One thing that hopefully will be changed in the upcoming version of the ZO is the weighting of the processing scale. On its scale of 0 to 32, the first few steps make the most difference in the resulting sound, while from step 16 to 32 there is barely any noticeable change. I would appreciate it if Digizoid made the first few steps of the scale more resolving – there could be several more steps between 0 and 1 already, allowing one to fine-tune the processing for bass heavier phones. I would appreciate a truly linear scale increase instead of the almost logarithmic lower quarter, and the barely changing upper half of the ZO’s processing range.
The ZO does what most other portable amps aren’t able to do: it indeed makes the sound subjectively better. It has no detrimental effects on the source audio, and it is able to beef up any signal if one wishes so. This is more than can be said about much higher priced ‘audiophile’ amps that are hyped in certain circles. The ZO might not have a brushed steel chassis or overpriced boutique capacitors and opamps – but contrary to those products, it actually affects the perceived sound quality in a positive, audible way – besides the usual increase in loudness.
I’ve reviewed a few amps so far, and while some of those actually fix some flaws with the outputs of portable players (hiss, bass roll-off, etc), or incorporate a regular bass booster or crossfeed – the ZO is the first one that adds a veritable wow factor to the sound. No, not the awful SRS WOW kind – a real WOW, coming from the guts, that makes me grin uncontrollably.
I would highly recommend the ZO to people looking to beef up their phones/players, people that like visceral yet natural, clear sound.

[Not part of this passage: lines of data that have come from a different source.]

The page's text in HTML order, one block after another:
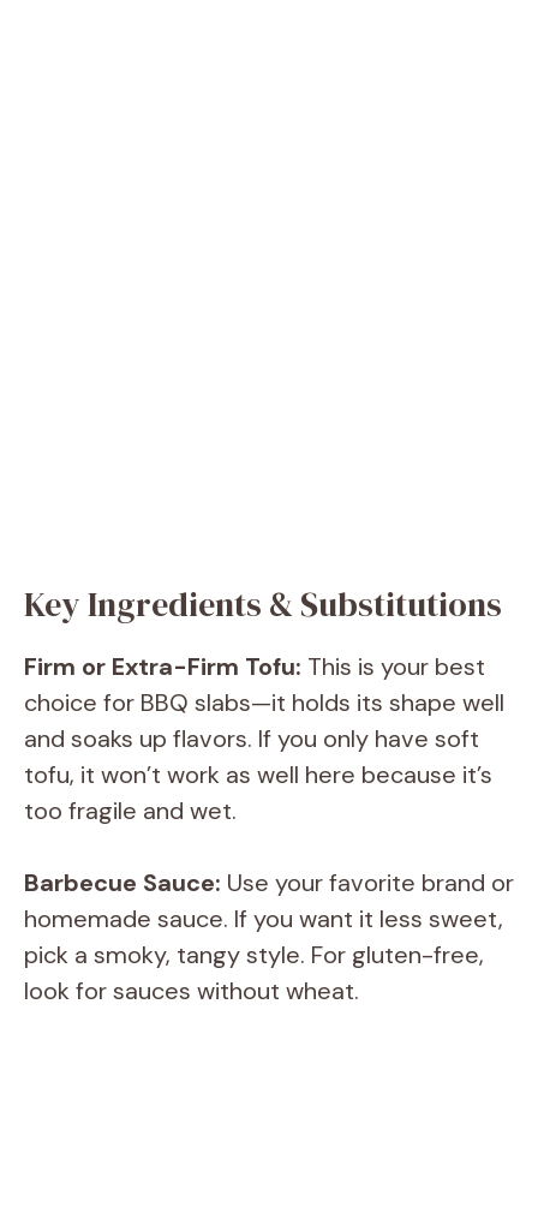
Key Ingredients & Substitutions
Firm or Extra-Firm Tofu: This is your best
choice for BBQ slabs—it holds its shape well
and soaks up flavors. If you only have soft
tofu, it won’t work as well here because it’s
too fragile and wet.
Barbecue Sauce: Use your favorite brand or
homemade sauce. If you want it less sweet,
pick a smoky, tangy style. For gluten-free,
look for sauces without wheat.

This thing really goes in the right direction. It doesn’t matter much what genres of music we’re talking about, the ZO works with everything I threw at it. Purists might not like that approach, but as an audio engineer I would go out on a limb and say this is actually better than ‘how the artist meant it to be’. Either one likes to tweak one’s personal sound preference, or one doesn’t. The ZO surely can deliver the goods, if one wishes so.
Karen and Paul, the people behind Digizoid, really seem to stand behind their product and are dedicated to go a new, different way in audio enhancement technology. I hope it catches on, and companies start implementing their Smartvector technology in various products. The market is a crowded one – with BBE, SRS, Samsung DNSe, Sony DSSE, Creative Xmod, and dozens of others – but once you heard the ZO you likely won’t settle for less anymore.
The ZO seriously spoiled my on-the-go listening habits. It’s hard going back to listening without it. Don’t take my word for it – you have to hear it yourself.
- Best bass enhancement I’ve heard to date
- Improves stereo imaging and ‘fattens’ the overall sound without muddying it
- Increases the dynamic range of the input signal
- Amplifies the input signal as well, works great with wimpy MP3 players
- Clean and precise sound – no detrimental effects when bypassed
- Makes phones sound subjectively better at lower listening levels
- Small and lightweight
- Inexpensive and more useful than ‘audiophile’ amps
- Loud click/pop at turning on/off (will be improved in an upcoming version)
- Battery life could be a bit better (will be improved in an upcoming version)
- Processing range steps could be better weighted
- Background hiss with some sensitive in-ear phones and/or sub-par sources
- Insufficient electromagnetic shielding, picks up cell phone interference
Distributors can be found on Digizoid’s website. Suggested retail price of the ZO is $119, but one can get it for $70 or so, if one looks around a bit.